Stanford EE Computer Systems Colloquium

4:30 PM, Wednesday, March 13, 2019
Shriram Center for Bioengineering and Chemical Engineering Room 104
http://ee380.stanford.edu

Natural Language Processing for Production-Level Conversational Interfaces

Karthik Raghunathan and Arushi Raghuvanshi
Cisco Systems

About the talk:

Conversational applications often are over-hyped and under perform. While there's been significant progress in Natural Language Understanding (NLU) in academia and a huge growing market for voice based technologies, NLU performance significantly drops when you introduce language with typos or other errors, uncommon vocabulary, and more complex requests. This talk will cover how to build a production quality conversational app that performs well in a real world setting.

We will demonstrate an end-to-end approach for consistently building conversational interfaces with production-level accuracies that has proven to work well for a number of applications across diverse verticals. Building successful conversational interfaces involves choosing the right use case, collecting clean and relevant data, and breaking down the NLU problem into a series of solvable sub-tasks. All of today’s most widely used conversational services have been built using a similar hierarchical NLU pipeline of domain-intent-entity classification that has become an industry standard, which we will discuss in detail.

Our architecture further improves on this standard domain-intent-entity classification and dialogue management architecture by leveraging shallow semantic parsing. We observed that NLU systems for industry applications often require more structured representations of entity relations than provided by the standard hierarchy, yet without requiring full semantic or syntactic parses which are often inaccurate on real-world conversational data. We describe our approach and demonstrate how it improves the performance of conversational interfaces for non-trivial use cases.

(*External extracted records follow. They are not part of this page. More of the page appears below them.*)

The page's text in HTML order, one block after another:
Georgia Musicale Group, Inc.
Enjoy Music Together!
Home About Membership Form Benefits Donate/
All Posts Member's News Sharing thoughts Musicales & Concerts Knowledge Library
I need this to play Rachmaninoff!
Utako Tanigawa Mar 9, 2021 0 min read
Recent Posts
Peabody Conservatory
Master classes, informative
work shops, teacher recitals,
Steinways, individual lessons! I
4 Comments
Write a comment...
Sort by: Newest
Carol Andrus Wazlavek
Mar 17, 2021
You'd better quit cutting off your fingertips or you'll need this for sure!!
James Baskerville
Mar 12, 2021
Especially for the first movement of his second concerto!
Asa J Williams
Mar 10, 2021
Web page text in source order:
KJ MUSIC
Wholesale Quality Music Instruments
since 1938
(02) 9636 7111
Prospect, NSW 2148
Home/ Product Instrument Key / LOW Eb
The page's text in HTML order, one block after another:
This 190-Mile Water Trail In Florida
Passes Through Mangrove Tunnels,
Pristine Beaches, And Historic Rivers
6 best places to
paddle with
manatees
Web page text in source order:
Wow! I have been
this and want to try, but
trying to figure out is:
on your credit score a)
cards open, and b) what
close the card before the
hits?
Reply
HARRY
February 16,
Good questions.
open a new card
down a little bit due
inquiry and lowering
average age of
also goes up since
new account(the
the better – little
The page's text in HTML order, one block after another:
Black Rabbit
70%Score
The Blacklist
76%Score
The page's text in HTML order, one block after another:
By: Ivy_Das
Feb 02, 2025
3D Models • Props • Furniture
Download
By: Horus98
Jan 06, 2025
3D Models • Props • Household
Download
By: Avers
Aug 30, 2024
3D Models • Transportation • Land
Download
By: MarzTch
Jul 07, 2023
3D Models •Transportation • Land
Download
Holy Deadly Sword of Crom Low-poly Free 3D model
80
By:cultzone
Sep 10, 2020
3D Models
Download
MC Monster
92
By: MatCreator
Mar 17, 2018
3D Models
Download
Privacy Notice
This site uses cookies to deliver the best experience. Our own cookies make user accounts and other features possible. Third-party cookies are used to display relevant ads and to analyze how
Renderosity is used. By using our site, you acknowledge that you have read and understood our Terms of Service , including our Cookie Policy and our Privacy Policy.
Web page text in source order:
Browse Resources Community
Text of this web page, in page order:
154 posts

We end the talk by discussing the additional challenges in building a voice assistant rather than a text-based chatbot. Large vocabulary domain-agnostic Automatic Speech Recognition (ASR) systems often mis-transcribe domain-specific words and phrases. Since these generic ASR systems are the first components of most voice assistants in production, building NLU systems that are robust to these errors can be a challenging task. We describe a few potential methods for handling ASR errors in the NLU pipeline, especially in the entity classification and resolution component which is most susceptible to poor performance from ASR errors.

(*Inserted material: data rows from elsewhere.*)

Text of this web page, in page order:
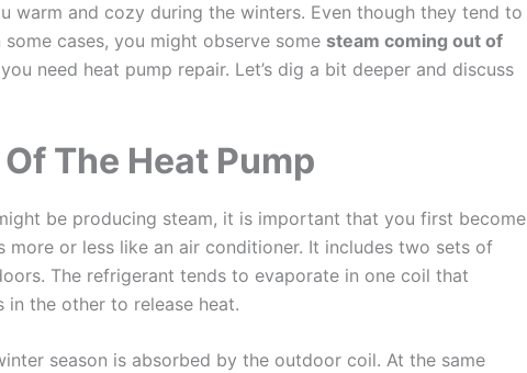
warm and cozy during the winters. Even though they tend to
cases, you might observe some steam coming out of
need heat pump repair. Let’s dig a bit deeper and discuss
The Heat Pump
be producing steam, it is important that you first become
more or less like an air conditioner. It includes two sets of
The refrigerant tends to evaporate in one coil that
in the other to release heat.
season is absorbed by the outdoor coil. At the same
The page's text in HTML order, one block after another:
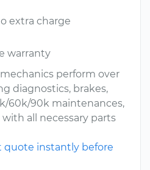
extra charge
warranty
perform over
diagnostics, brakes,
60k/90k maintenances,
all necessary parts
quote instantly before
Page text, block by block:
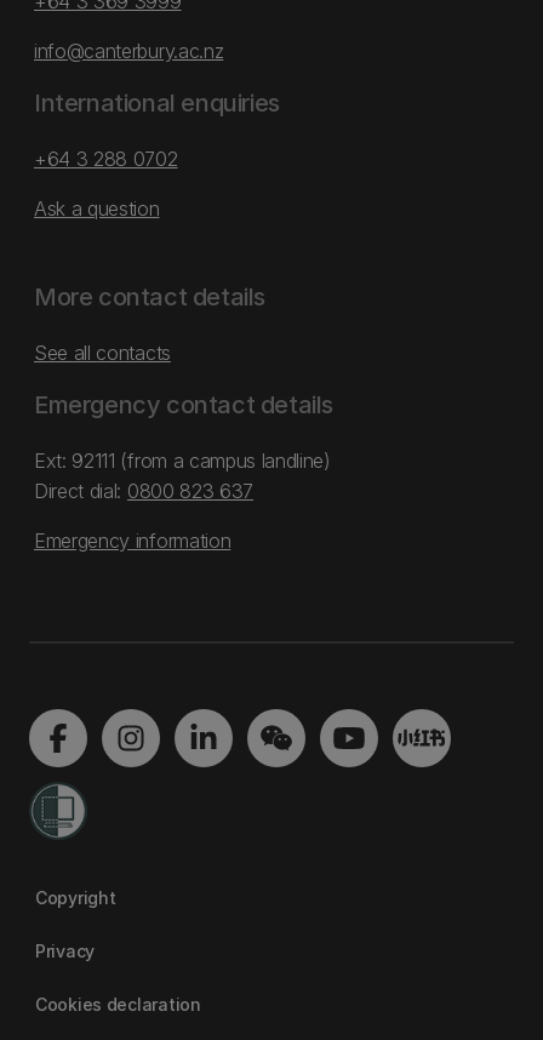
info@canterbury.ac.nz
International enquiries
+64 3 288 0702
Ask a question
More contact details
See all contacts
Emergency contact details
Ext: 92111 (from a campus landline)
Direct dial: 0800 823 637
Emergency information
Copyright
Privacy
Cookies declaration
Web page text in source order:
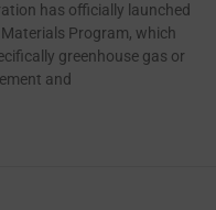
has officially launched
Program, which
greenhouse gas or
and
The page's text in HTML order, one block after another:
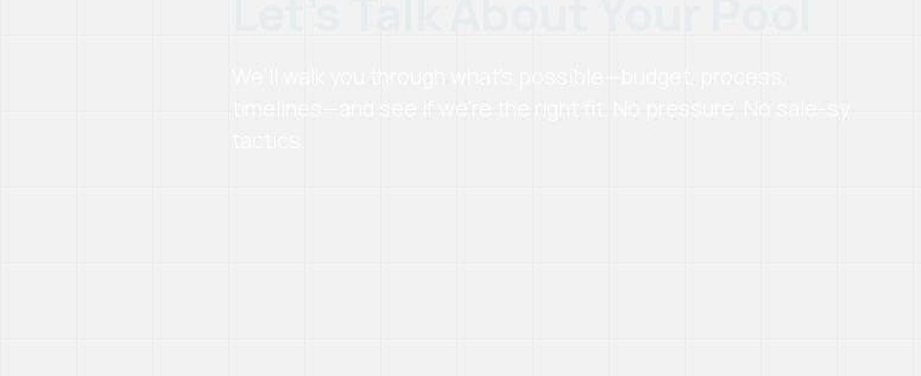
We’ll walk you through what’s possible—budget, process,
timelines—and see if we’re the right fit. No pressure. No sale-sy
tactics.
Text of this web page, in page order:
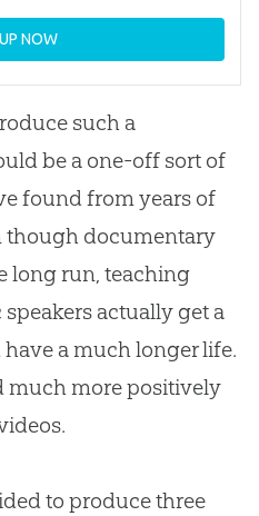
NOW
such a
be a one-off sort of
found from years of
though documentary
long run, teaching
actually get a
a much longer life.
much more positively
to produce three
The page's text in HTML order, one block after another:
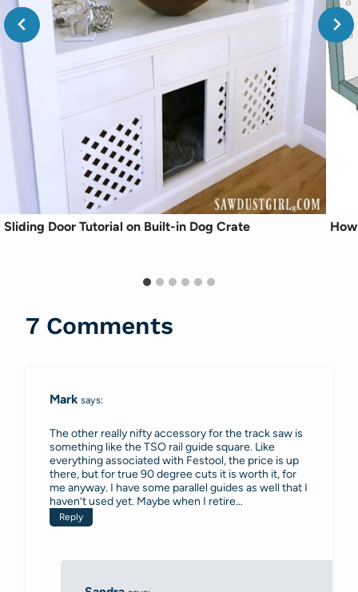
Sliding Door Tutorial on Built-in Dog Crate
7 Comments
Mark says:
The other really nifty accessory for the track saw is
something like the TSO rail guide square. Like
everything associated with Festool, the price is up
there, but for true 90 degree cuts it is worth it, for
me anyway. I have some parallel guides as well that I
haven’t used yet. Maybe when I retire…
Reply
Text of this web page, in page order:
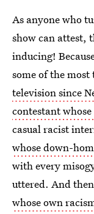
As anyone who
show can attest,
inducing!
some of the
television since
contestant
casual racist
whose down-
with every
uttered. And
whose own
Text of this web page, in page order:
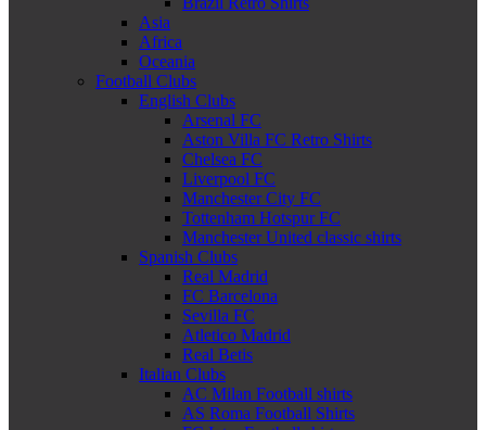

After this talk, attendees will have a better appreciation for the challenges and nuances of building real-world NLU systems, as well as a high level understanding of the best practices and components needed to build their own production quality conversational assistant.

Slides:

Download the slides for this presentation in PDF format.

Video:

To access the live webcast of the talk (active at 16:28 of the day of the presentaton) and the archived version of the talk, use the URL SU-EE380-20190313. This is a first class reference and can be transmitted by email, Twitter, etc.

A URL referencing a YouTube view of the lecture will be posted HERE a week or so following the presentation.

About the Speaker

[speaker photo] Karthik Raghunathan is the Head of Machine Learning at Cisco's Webex Intelligence Group. Karthik used to be the Director of Research at MindMeld, a leading AI company that powered conversational interfaces for some of the world's largest retailers, media companies, government agencies and automotive manufacturers. MindMeld was acquired by Cisco in May 2017. Karthik has more than 10 years of combined experience working at reputed academic and industrial research labs on the problems of speech, natural language processing, and information retrieval. Prior to joining MindMeld, he was a Senior Scientist in the Microsoft AI & Research Group, where he worked on conversational interfaces such as the Cortana digital assistant and voice search on Bing and Xbox.

Karthik holds an MS in Computer Science with Distinction in Research in Natural Language Processing from Stanford University. He was co-advised by professors Daniel Jurafsky and Christopher Manning, and his graduate research focused on the problems of Coreference Resolution and Statistical Machine Translation. Karthik is a co-inventor on two US patents and has publications in leading AI conferences such as EMNLP, SIGIR and AAAI.

[speaker photo] Arushi Raghuvanshi is a Senior Machine Learning Engineer at Cisco through the acquisition of MindMeld, where she builds production level conversational interfaces. She has developed instrumental components of the core Natural Language Processing platform, drives the effort on active learning to improve models in production, and is leading new initiatives such as speaker identification. Prior to MindMeld, Arushi earned her Master's degree in Computer Science with an Artificial Intelligence specialization from Stanford University. She also holds a Bachelor's degree from Stanford in Computer Science with a secondary degree in Electrical Engineering. Her prior industry experience includes time working at Microsoft, Intel, Jaunt VR, and founding a startup backed by Pear Ventures and Lightspeed Ventures. Arushi has publications in leading conferences including EMNLP, IEEE WCCI, and IEEE ISMVL.